You don't really think that official 30x (in reality 100x) jump in infections rate is all due to relaxation of restrictions?

Is that really a question? First of all, specify what time period you are talking about, and whether you mean globally, India alone or whatever population you refer to.
There have been numerous "30x increase" moments among various populations in the last 14 months. Most have not been solely due to "variants", but more attributable to stupidity and ignorance.
Higher levels of contagion will of course result in more cases, just as higher lethality would result in more deaths. That's a given, by definitions. But an entirely different proposition from what you say "some people suggest": that the vaccines are not effective against the new variants. AFAICS nobody has proven that any of these variants reduce the efficacy of any of the vaccines by more than a few percentage points (against infection, and even less against hospitalization of death). Historically, vaccines that show 70% efficacy are considered good. Most of the COVID vaccines in use show efficacy above 90%, so losing a few points wouldn't render them ineffective - ASSUMING that people get vaccinated.
 
Also, India apparently have double mutation variant which some suggest could highly immune to current vaccines.

Oh man... now you're down to what "some suggest"?
Scraping the bottom of the barrel.
Well, it's obviously more contagious, that makes vaccines less effective in terms of herd immunity.
You don't really think that official 30x (in reality 100x) jump in infections rate is all due to relaxation of restrictions?
In a country as densely populated as India? What I do find a bit chilling is the new cases and death charts appear to have little lag.

And India appears to be red lining on its ability to actually track infections. We do know that India has a few people that live there and they ran out of vaccine.

I'm a bit more interested in how Iran all of sudden shot up 3X in a couple of weeks, but is now reportedly plateau'd.
 
What I do find a bit chilling is the new cases and death charts appear to have little lag.

Agreed. To me it says they're not diagnosing most cases until the patient is in dire shape.

Anyhow, Happy Easter II, everyone. No bunnies, no jelly beans, no creme eggs... what kind of deal is this anyhow?

Just 1pm here (Mt time zone), and we have only 15 States reporting 14,444 new cases today. Over 330,000 now for the week since 4/26.
But yesterday recorded a lowest single day reporting (42k+) in more than 7 months.
If there aren't another eighteen thousand + new cases reported today the 7-day average could go below 50,000.
A far cry from the latest Happy Talk prediction, but an encouraging trend nonetheless IMHO.
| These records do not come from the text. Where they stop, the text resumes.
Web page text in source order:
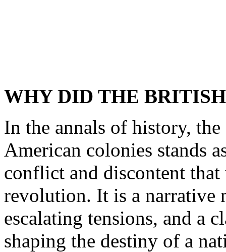
WHY DID THE
In the annals of history,
American colonies stands
conflict and discontent
revolution. It is a
escalating tensions, and a
shaping the destiny of a
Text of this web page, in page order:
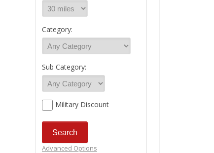
Category:
Sub Category:
Military Discount
Advanced Options
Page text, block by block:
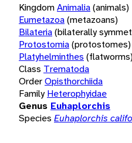
KingdomAnimalia(animals)
Eumetazoa(metazoans)
Bilateria(bilaterally
Protostomia(protostomes)
Platyhelminthes (flatworms)
Class Trematoda
OrderOpisthorchiida
Family Heterophyidae
Genus Euhaplorchis
Species Euhaplorchis
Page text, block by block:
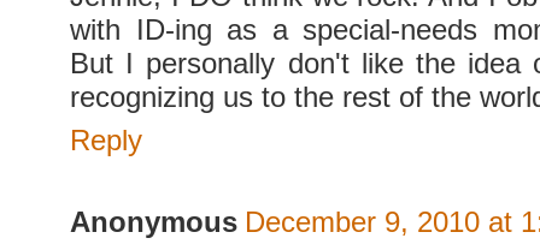
with ID-ing as a special-needs
But I personally don't like the idea
recognizing us to the rest of the
Reply
Anonymous December 9, 2010 at
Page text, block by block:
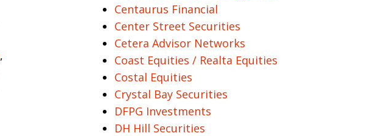
,
Centaurus Financial
Center Street Securities
Cetera Advisor Networks
Coast Equities / Realta Equities
Costal Equities
Crystal Bay Securities
DFPG Investments
DH Hill Securities
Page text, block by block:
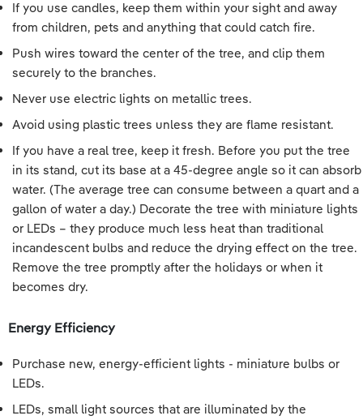
If you use candles, keep them within your sight and away
from children, pets and anything that could catch fire.
Push wires toward the center of the tree, and clip them
securely to the branches.
Never use electric lights on metallic trees.
Avoid using plastic trees unless they are flame resistant.
If you have a real tree, keep it fresh. Before you put the tree
in its stand, cut its base at a 45-degree angle so it can absorb
water. (The average tree can consume between a quart and a
gallon of water a day.) Decorate the tree with miniature lights
or LEDs – they produce much less heat than traditional
incandescent bulbs and reduce the drying effect on the tree.
Remove the tree promptly after the holidays or when it
becomes dry.
Energy Efficiency
Purchase new, energy-efficient lights - miniature bulbs or
LEDs.
LEDs, small light sources that are illuminated by the
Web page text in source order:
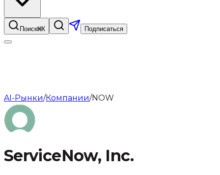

It will be interesting to see how bad the spread remains in regionally concentrated anti-vaxer/masker populations.
 
Here we sit, four days before the rabbitless Easter by which @Derec promised (offered to bet) that the US case 7-day average would be at or under 15K. Right now we are over 110cases for this less-than three-day-old week. We have already exceeded to total cases for the week required for a 15k/day average. So once again the Happy Talk misses the mark by over 100%

People are all freaked out about India, which is pushing 400k new cases a day, and they're burning piles of bodies in open pits - which is that main difference between them now and us a few months ago. They don't have as many refrigerator trucks. So we are lamenting how poorly they are handling the pandemic and forgetting that just a few months ago the US was pushing 300k cases/day WITH A QUARTER OF INDIA's POPULATION.

US has reported 1775 COVID deaths per million people.
The world average is 405.
India is reporting 147.
So even if India is twice as bad as their reporting says, they are still less than a fifth as bad as MAGA USA.

But cheer up - the ratio is getting better every day, and with any luck they'll be making us look good before long, right?
Our current 7-day average is still just a tick over 57,000 cases a day. If anyone out there wants to make an easy buck, our Happy Talker might still want to make some bets.

India doesn't have the resources to test as much as any western country. The official Indian stats are unlikely to be even close to the real situation for India. It'll be way worse.